SoBo Mama's Tips & Tricks











I love the concept of an organized life.  I have a bookshelf full of how-to organize and how-to declutter.  In theory, it creates a sense of peace.

I’m not so hot at the application!

Most of what I’ve read on organizing and decluttering goes room by room.  Well, that means I get a room nice and neat while the rest of the House of Cheaptitude is a hot mess.  My bedroom, for instance, usually looks like it’s been ravaged by Hurricane Mama.

On Pinterest lately, I’ve seen a lot about a “Konmari Method.” Apparently, Marie Kondo is a professional organizer with a ginormous waiting list for her services in Japan, and she’s written a bestseller about her method.  She details the order of decluttering, even giving instructions on how to fold and store your clothes.

Have I read her book yet? Naw.  It’s got a waiting list at my local SoBo library and I’m certainly too cheap to purchase it.

My takeaway from other blogs and articles, however, is that you gather your crap target items in one central area.  Instead of room by room, you do categories – in a hurry!  And category #1 is clothes.  You take everything out, physically touch every single thing down to your socks, and ask ” Does this Spark Joy?”. If not, it needs to leave.

Can my drawers really spark joy?  I mean, my super dee duper VS bras spark lots of joy for me.  But for real?  Everything else I put on is for function and to be a law-abiding citizen.

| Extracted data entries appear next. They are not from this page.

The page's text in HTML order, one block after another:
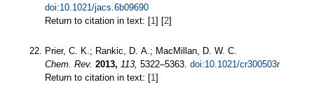
doi:10.1021/jacs.6b09690
Return to citation in text: [1 ] [2]
Prier, C. K.; Rankic, D. A.; MacMillan, D. W. C.
Chem. Rev. 2013, 113, 5322–5363. doi:10.1021/cr300503r
Return to citation in text: [1 ]
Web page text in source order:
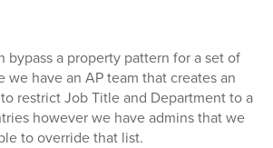
bypass a property pattern for a set of
we have an AP team that creates an
restrict Job Title and Department to a
however we have admins that we
to override that list.

But with the kitchen and living room straight (and I’m still mentally blocking lesson plans!), I need a project.  So this seems to fit.

I’m not sure why clothing is the first category. Using this method, you put all of your clothing in one place (I keep reading “floor” but I have a queen-size bed and aversion to laundry!). Please keep in mind, I have 3 baskets in the family room waiting to be put up, but since those are clothes I wear all the time, it makes sense that I won’t declutter them. Right?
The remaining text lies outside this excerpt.